WHAT IS BEING ASKED: Return copies of the lines below that mention "DETAILERS".
[[ EXERCISE INPUT, beginning ]]
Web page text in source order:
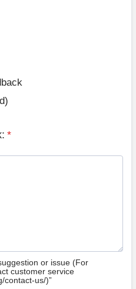
*
or issue (For
customer service
contact-us/)”
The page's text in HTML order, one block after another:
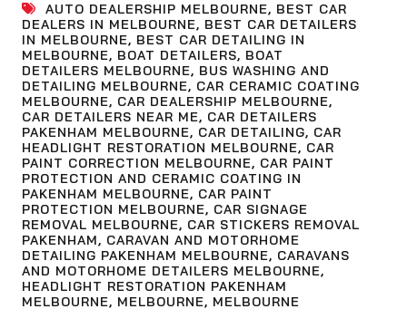
AUTO DEALERSHIP MELBOURNE, BEST CAR
DEALERS IN MELBOURNE, BEST CAR DETAILERS
IN MELBOURNE, BEST CAR DETAILING IN
MELBOURNE, BOAT DETAILERS, BOAT
DETAILERS MELBOURNE, BUS WASHING AND
DETAILING MELBOURNE, CAR CERAMIC COATING
MELBOURNE, CAR DEALERSHIP MELBOURNE,
CAR DETAILERS NEAR ME, CAR DETAILERS
PAKENHAM MELBOURNE, CAR DETAILING, CAR
HEADLIGHT RESTORATION MELBOURNE, CAR
PAINT CORRECTION MELBOURNE, CAR PAINT
PROTECTION AND CERAMIC COATING IN
PAKENHAM MELBOURNE, CAR PAINT
PROTECTION MELBOURNE, CAR SIGNAGE
REMOVAL MELBOURNE, CAR STICKERS REMOVAL
PAKENHAM, CARAVAN AND MOTORHOME
DETAILING PAKENHAM MELBOURNE, CARAVANS
AND MOTORHOME DETAILERS MELBOURNE,
HEADLIGHT RESTORATION PAKENHAM
MELBOURNE, MELBOURNE, MELBOURNE
[[ EXERCISE INPUT, end ]]
RESPONSE TO THIS TASK:
DEALERS IN MELBOURNE, BEST CAR DETAILERS
MELBOURNE, BOAT DETAILERS, BOAT
DETAILERS MELBOURNE, BUS WASHING AND
CAR DETAILERS NEAR ME, CAR DETAILERS
AND MOTORHOME DETAILERS MELBOURNE,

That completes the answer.